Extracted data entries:
================================

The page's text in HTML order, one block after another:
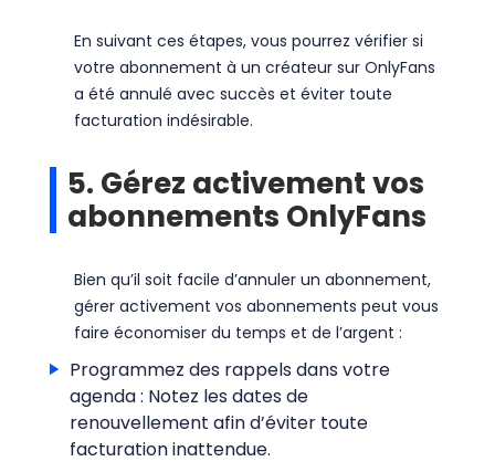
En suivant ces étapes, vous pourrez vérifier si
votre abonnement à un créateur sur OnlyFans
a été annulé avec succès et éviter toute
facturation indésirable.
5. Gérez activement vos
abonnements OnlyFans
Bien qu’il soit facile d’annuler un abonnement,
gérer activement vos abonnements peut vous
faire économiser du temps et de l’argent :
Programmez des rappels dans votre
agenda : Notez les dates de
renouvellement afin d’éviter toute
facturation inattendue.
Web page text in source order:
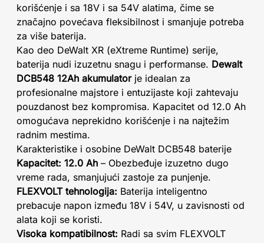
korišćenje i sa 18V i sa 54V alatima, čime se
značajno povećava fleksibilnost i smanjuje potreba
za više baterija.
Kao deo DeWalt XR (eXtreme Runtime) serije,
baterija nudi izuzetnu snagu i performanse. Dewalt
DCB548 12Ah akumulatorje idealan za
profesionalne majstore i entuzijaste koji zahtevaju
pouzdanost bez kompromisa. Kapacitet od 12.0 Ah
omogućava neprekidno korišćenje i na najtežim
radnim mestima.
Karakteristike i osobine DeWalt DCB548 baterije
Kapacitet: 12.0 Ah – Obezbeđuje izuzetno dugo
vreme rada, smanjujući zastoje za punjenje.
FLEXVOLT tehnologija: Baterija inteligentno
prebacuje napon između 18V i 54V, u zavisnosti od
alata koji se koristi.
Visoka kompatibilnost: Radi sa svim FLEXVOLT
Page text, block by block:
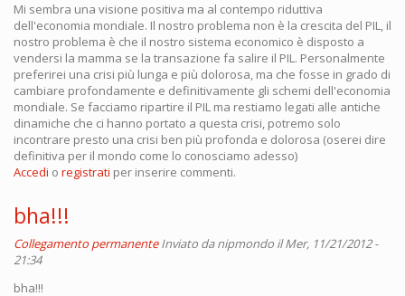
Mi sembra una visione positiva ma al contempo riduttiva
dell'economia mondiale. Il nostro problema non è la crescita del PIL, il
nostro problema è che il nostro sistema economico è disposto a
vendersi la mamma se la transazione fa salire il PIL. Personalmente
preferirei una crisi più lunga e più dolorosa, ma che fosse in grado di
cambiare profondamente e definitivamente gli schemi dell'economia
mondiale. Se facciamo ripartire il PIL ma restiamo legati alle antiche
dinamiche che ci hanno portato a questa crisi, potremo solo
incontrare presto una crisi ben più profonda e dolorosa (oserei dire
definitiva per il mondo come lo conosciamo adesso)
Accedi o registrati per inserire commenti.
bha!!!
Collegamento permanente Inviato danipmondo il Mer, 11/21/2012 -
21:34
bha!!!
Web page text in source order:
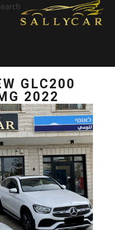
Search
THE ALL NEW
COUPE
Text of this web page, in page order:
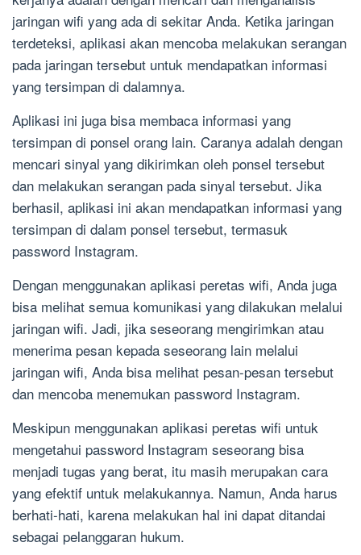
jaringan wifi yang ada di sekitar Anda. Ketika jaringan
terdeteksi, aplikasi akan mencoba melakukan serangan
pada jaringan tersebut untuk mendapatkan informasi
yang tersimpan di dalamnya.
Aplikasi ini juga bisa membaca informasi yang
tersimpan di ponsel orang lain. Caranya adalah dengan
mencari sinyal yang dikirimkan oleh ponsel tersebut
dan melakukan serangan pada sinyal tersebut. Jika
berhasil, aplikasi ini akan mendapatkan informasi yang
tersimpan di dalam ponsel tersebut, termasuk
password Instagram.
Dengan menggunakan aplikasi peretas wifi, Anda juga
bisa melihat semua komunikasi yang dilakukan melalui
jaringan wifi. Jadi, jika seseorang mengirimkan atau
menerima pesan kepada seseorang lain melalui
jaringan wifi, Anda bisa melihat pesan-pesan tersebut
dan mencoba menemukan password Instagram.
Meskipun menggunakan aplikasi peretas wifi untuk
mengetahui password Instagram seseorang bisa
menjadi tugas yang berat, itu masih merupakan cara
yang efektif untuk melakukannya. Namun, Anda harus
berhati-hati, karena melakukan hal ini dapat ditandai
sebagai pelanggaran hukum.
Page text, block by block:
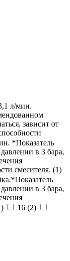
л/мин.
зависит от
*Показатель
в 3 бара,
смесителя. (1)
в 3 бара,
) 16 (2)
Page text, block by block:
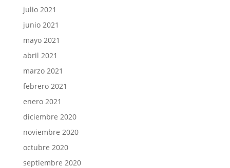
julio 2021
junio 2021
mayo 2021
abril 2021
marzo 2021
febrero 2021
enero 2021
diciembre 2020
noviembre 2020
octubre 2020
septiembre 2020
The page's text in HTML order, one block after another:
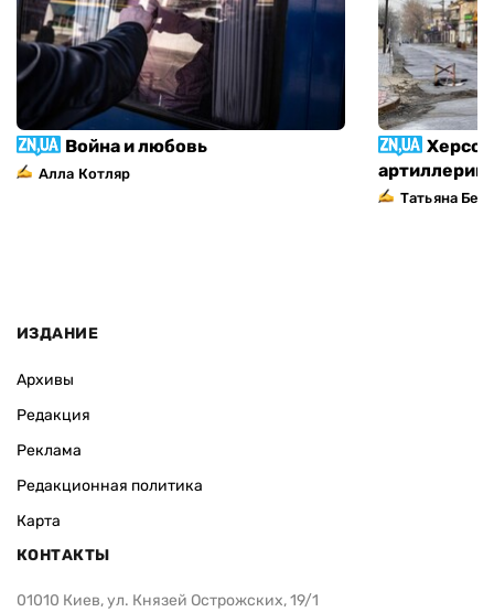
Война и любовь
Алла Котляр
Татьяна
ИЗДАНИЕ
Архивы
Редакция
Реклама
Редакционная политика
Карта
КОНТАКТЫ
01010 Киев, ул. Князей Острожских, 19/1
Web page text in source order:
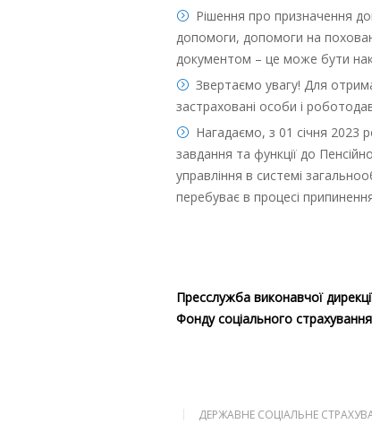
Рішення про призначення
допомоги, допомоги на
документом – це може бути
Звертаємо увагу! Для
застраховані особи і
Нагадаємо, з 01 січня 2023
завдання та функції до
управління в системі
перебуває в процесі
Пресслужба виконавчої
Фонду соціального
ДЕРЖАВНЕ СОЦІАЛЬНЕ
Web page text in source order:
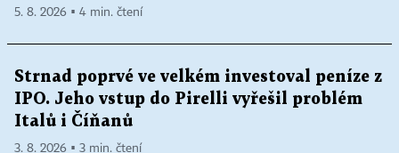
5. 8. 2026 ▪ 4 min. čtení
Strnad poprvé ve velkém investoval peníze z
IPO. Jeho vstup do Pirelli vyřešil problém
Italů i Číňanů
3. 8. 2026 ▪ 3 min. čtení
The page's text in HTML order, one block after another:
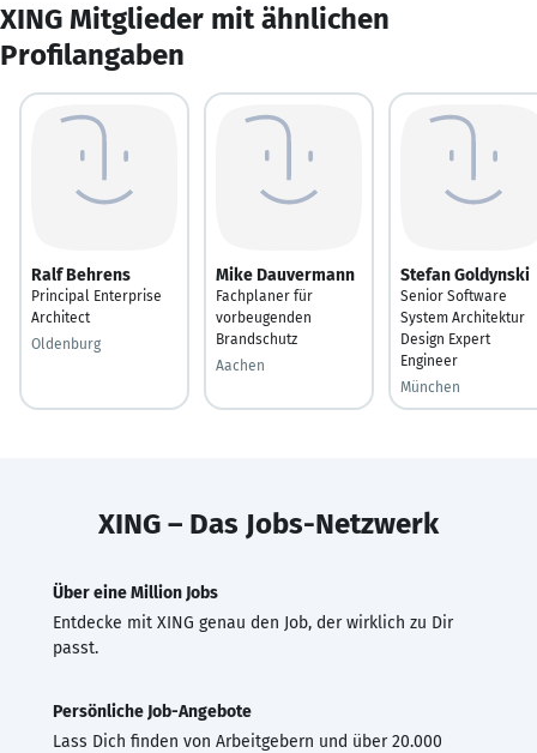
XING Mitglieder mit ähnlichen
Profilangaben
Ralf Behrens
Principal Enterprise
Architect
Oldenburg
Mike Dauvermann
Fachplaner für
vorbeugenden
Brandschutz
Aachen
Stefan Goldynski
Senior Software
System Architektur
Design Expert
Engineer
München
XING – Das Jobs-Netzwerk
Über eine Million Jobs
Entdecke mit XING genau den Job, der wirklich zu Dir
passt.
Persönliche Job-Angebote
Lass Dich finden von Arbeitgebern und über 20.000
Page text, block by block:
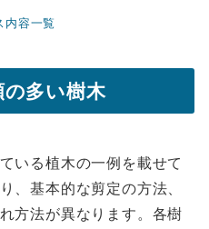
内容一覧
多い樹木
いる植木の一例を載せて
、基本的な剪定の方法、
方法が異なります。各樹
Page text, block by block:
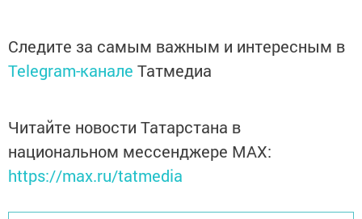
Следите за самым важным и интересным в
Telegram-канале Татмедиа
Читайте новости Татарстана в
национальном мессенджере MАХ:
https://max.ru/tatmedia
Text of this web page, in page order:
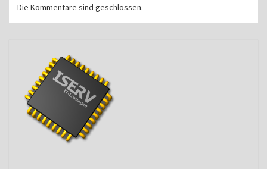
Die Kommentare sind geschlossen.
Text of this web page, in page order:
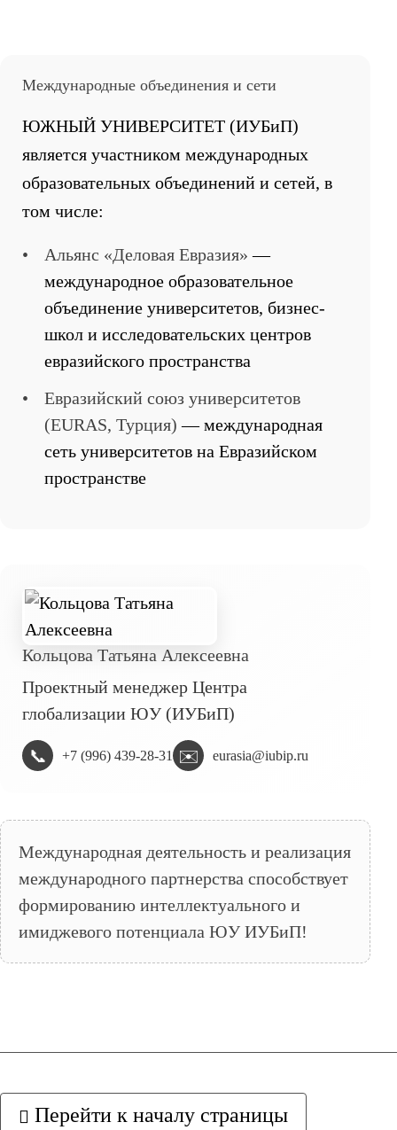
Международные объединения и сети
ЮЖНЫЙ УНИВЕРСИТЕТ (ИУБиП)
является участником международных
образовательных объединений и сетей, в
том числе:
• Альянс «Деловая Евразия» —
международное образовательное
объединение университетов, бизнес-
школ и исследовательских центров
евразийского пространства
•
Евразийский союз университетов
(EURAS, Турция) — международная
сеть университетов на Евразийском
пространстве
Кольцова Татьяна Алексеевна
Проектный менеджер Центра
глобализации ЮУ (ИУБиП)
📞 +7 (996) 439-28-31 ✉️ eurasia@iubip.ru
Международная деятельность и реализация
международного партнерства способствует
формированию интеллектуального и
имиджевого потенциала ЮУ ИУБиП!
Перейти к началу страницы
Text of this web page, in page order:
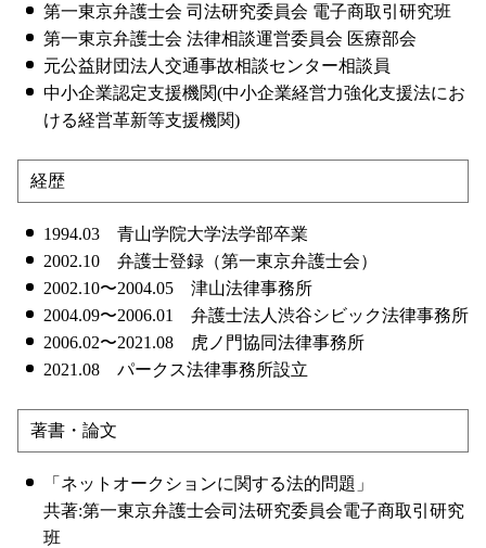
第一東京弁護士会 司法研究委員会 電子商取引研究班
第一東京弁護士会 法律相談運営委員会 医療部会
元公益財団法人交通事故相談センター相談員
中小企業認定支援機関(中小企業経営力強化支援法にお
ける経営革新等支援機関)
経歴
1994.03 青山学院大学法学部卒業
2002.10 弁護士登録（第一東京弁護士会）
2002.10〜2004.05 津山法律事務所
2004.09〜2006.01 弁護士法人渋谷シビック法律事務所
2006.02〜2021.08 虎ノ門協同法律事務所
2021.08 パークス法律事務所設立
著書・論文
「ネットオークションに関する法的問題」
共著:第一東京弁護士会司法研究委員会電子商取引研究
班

================================

◆ **Task details**
Where a line of the records above holds the word "vous", copy that line.

◆ **Answer for this exercise**
En suivant ces étapes, vous pourrez vérifier si
gérer activement vos abonnements peut vous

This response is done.